Como tem sido marca forte da presidência, Erdogan apresenta-se a estas eleições como o candidato da maioria, defensor dos valores da família e do Islão, um homem forte contra um Ocidente "imperialista", progressista e liberal e contra as ameaças "terroristas" em casa, invocando, entre elas, a tentativa de golpe de Estado que, em 2016, levou à detenção de milhares de opositores (e cujos contornos continuam por esclarecer até hoje).
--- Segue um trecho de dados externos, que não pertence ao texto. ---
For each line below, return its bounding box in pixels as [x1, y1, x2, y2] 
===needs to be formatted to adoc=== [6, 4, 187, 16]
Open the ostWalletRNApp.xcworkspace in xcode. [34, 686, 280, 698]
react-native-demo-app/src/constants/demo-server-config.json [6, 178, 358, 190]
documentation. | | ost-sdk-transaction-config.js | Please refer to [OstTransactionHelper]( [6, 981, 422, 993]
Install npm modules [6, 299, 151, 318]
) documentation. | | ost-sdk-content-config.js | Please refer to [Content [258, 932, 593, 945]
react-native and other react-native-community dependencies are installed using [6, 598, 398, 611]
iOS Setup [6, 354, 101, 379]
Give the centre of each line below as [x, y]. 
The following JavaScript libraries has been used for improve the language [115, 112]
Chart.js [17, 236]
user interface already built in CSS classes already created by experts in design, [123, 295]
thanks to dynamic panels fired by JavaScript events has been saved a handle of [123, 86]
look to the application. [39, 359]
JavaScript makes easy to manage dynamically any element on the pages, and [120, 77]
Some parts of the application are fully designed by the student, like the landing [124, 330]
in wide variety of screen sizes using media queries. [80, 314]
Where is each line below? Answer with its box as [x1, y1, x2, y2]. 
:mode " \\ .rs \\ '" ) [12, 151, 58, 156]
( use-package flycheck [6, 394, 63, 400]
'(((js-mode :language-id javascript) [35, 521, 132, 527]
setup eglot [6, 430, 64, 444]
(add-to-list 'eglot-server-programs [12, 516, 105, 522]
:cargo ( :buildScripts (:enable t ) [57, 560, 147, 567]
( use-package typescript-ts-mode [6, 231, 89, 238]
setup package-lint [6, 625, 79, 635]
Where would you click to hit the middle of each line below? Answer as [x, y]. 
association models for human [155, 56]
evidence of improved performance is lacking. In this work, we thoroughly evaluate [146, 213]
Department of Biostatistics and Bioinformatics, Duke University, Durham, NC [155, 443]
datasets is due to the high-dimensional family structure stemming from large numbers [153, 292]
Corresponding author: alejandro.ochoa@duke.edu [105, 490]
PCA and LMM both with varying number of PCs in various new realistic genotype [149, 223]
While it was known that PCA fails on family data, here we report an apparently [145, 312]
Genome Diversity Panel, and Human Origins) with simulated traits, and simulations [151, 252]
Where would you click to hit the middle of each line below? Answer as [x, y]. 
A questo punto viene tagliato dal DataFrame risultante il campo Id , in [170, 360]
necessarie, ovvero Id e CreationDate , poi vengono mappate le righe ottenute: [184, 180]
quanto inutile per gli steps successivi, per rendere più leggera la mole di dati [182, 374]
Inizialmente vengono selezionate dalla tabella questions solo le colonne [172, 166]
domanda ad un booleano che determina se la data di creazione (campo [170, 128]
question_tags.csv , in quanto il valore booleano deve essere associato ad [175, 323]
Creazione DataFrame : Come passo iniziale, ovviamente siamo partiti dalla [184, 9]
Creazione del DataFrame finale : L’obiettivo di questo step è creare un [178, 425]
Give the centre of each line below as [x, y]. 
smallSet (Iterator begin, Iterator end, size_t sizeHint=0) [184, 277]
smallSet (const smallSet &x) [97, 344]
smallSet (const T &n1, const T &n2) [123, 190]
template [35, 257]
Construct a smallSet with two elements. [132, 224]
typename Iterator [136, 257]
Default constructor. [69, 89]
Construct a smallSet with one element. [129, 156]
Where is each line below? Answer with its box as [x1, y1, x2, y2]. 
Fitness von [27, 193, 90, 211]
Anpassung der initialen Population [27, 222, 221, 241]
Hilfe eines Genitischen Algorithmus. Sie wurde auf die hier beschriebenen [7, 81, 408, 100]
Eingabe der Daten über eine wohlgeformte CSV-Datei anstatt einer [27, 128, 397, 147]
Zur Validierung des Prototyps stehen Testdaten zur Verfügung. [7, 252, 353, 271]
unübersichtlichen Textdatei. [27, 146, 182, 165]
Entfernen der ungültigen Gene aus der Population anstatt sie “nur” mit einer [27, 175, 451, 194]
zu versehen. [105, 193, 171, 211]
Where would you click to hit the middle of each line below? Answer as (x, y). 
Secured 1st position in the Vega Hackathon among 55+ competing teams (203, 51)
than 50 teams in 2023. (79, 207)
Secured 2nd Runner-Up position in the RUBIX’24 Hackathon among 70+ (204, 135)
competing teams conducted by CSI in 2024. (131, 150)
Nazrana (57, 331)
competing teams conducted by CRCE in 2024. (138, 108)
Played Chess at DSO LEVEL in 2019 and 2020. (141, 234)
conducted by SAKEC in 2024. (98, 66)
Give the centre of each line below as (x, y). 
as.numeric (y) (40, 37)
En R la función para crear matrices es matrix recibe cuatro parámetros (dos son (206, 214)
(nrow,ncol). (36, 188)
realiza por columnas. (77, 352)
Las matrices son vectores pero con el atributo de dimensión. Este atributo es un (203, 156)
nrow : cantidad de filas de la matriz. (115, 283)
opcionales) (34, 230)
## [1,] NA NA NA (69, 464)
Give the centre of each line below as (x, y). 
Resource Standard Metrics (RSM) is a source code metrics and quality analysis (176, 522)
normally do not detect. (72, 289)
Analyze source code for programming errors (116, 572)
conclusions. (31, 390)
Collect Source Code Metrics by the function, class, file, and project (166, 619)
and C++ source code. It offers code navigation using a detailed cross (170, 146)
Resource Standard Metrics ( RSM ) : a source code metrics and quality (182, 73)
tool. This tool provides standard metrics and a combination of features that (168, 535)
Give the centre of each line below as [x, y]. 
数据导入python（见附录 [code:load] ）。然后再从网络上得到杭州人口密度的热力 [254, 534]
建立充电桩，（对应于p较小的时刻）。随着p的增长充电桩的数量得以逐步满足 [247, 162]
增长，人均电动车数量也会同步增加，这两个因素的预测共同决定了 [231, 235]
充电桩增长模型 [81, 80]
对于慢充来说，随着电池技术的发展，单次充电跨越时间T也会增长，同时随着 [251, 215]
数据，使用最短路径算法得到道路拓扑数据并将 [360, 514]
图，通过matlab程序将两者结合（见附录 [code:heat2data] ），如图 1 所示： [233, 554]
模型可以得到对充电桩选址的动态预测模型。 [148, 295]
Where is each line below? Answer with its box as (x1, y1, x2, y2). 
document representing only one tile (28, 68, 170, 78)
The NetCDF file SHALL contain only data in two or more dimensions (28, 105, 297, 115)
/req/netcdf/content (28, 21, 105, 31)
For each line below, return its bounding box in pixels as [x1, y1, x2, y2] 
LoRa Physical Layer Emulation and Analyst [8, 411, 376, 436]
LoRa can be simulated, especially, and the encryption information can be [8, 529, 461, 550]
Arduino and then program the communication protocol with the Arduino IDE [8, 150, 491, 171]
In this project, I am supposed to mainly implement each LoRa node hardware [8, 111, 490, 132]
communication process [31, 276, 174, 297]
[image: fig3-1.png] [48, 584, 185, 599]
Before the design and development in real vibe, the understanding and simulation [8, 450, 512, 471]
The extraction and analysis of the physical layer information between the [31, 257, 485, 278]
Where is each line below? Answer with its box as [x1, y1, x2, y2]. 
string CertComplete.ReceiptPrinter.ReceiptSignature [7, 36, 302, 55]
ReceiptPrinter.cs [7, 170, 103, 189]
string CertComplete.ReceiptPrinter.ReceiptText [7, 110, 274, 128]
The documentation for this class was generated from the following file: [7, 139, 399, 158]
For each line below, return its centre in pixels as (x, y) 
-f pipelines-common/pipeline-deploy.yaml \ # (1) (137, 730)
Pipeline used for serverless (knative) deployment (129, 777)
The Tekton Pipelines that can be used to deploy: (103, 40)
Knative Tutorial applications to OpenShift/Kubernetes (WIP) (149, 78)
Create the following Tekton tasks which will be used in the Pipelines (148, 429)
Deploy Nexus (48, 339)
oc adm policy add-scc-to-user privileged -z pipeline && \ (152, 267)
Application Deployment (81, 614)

Foi graças a essa alegada tentativa de golpe que, em 2017, o chefe de Estado conseguiu uma vitória à justa (51,4%) num referendo que convocou para alterar o sistema político turco para um regime presidencialista. Seis anos depois, os resultados dessa consulta continuam a ser disputados pela oposição, entre outros motivos porque teve lugar em pleno estado de emergência pós-golpe.
Ao longo da campanha, foram inúmeros os ataques ferozes que Erdogan, de 69 anos, lançou contra todos os que o criticam, a começar e a acabar em Kemal Kiliçdaroglu, que classifica de "alcoólico e infiel". Recentemente, depois de o opositor ter pisado inadvertidamente um tapete de orações durante um evento público, o Presidente aproveitou um comício de campanha para elevar um desses tapetes ao céu enquanto exclamava: "Este tapete de orações não é para ser pisado com sapatos. Se Deus quiser, poderemos rezar em agradecimento sobre este tapete a 15 de maio."
Contra o todo-poderoso Erdogan, o candidato do CHP apresenta-se como o antídoto pluralista de que o país precisa, o único capaz de gerar consensos, ativo nas redes sociais com vídeos onde discute educação, nutrição e os esforços de reconstrução do país após o violento sismo que, em fevereiro deste ano, provocou mais de 45 mil mortos na Turquia e na vizinha Síria, já classificado como "o pior desastre natural num século na Europa".
A demarcar-se ainda mais do rival, Kiliçdaroglu aproveitou a campanha para declarar publicamente, via Twitter, que é um alevi, uma minoria religiosa com um longo historial de discriminação na Turquia. A declaração tornou-se viral e representa uma jogada arriscada num país de maioria sunita, o ramo do Islão que Erdogan também integra.
De acordo com a última sondagem do instituto Konda antes da ida às urnas, ainda sem refletir a saída de cena de Muharrem Ince, 43,7% dos turcos planeia votar em Erdogan no domingo, contra 49,3% para Kiliçdaroglu. A confirmarem-se as intenções eleitorais, ambos ficarão aquém dos 50% de votos necessários para evitar uma segunda volta, já marcada para 28 de maio.